⟨
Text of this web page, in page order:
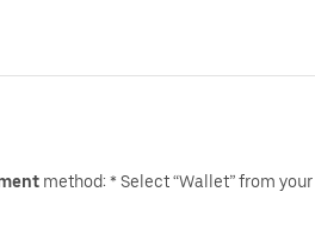
method: * Select “Wallet” from your
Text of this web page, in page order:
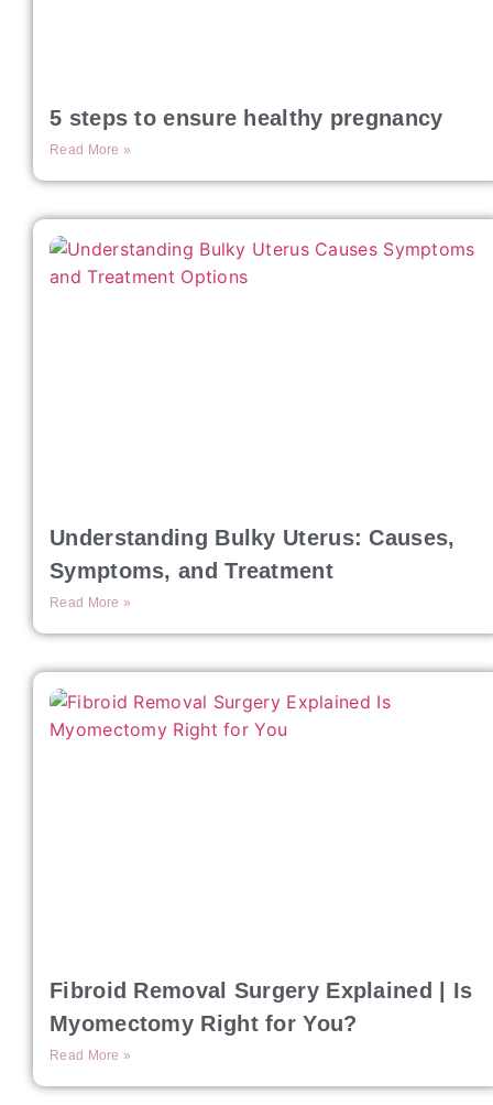
5 steps to ensure healthy pregnancy
Read More »
Understanding Bulky Uterus: Causes,
Symptoms, and Treatment
Read More »
Fibroid Removal Surgery Explained | Is
Myomectomy Right for You?
Read More »
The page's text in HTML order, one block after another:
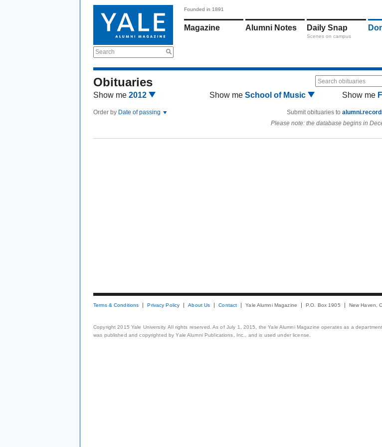
Search
Founded in 1891
Magazine Alumni Notes Daily Snap
Scenes on campus
Obituaries Search obituaries
Show me 2012 Show me School of Music Show me
Order by Date of passing Submit obituaries to
Please note: the database begins in
Terms & Conditions Privacy Policy About Us Contact Yale Alumni Magazine P.O. Box 1905 New Haven,
Copyright 2015 Yale University. All rights reserved. As of July 1, 2015, the Yale Alumni Magazine operates as a
was published and copyrighted by Yale Alumni Publications, Inc., and is used under license.
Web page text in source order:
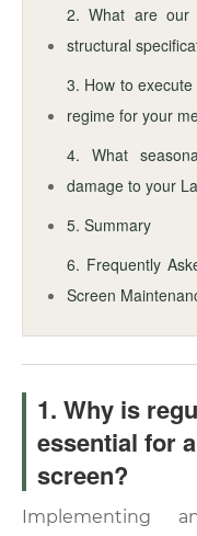
2. What are our
structural
3. How to
regime for your
4. What
damage to your
5. Summary
6. Frequently
Screen
1. Why is
essential for
screen?
Implementing
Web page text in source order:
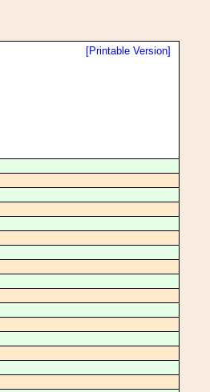
[Printable Version]
⟩
= Exercise prompt =
When restating the records word for word, omit any picture they contain.

= Finished task =
Text of this web page, in page order:
method: * Select “Wallet” from your
Text of this web page, in page order:
5 steps to ensure healthy pregnancy
Read More »
Understanding Bulky Uterus: Causes,
Symptoms, and Treatment
Read More »
Fibroid Removal Surgery Explained | Is
Myomectomy Right for You?
Read More »
The page's text in HTML order, one block after another:
Search
Founded in 1891
Magazine Alumni Notes Daily Snap
Scenes on campus
Obituaries Search obituaries
Show me 2012 Show me School of Music Show me
Order by Date of passing Submit obituaries to
Please note: the database begins in
Terms & Conditions Privacy Policy About Us Contact Yale Alumni Magazine P.O. Box 1905 New Haven,
Copyright 2015 Yale University. All rights reserved. As of July 1, 2015, the Yale Alumni Magazine operates as a
was published and copyrighted by Yale Alumni Publications, Inc., and is used under license.
Web page text in source order:
2. What are our
structural
3. How to
regime for your
4. What
damage to your
5. Summary
6. Frequently
Screen
1. Why is
essential for
screen?
Implementing
Web page text in source order:
[Printable Version]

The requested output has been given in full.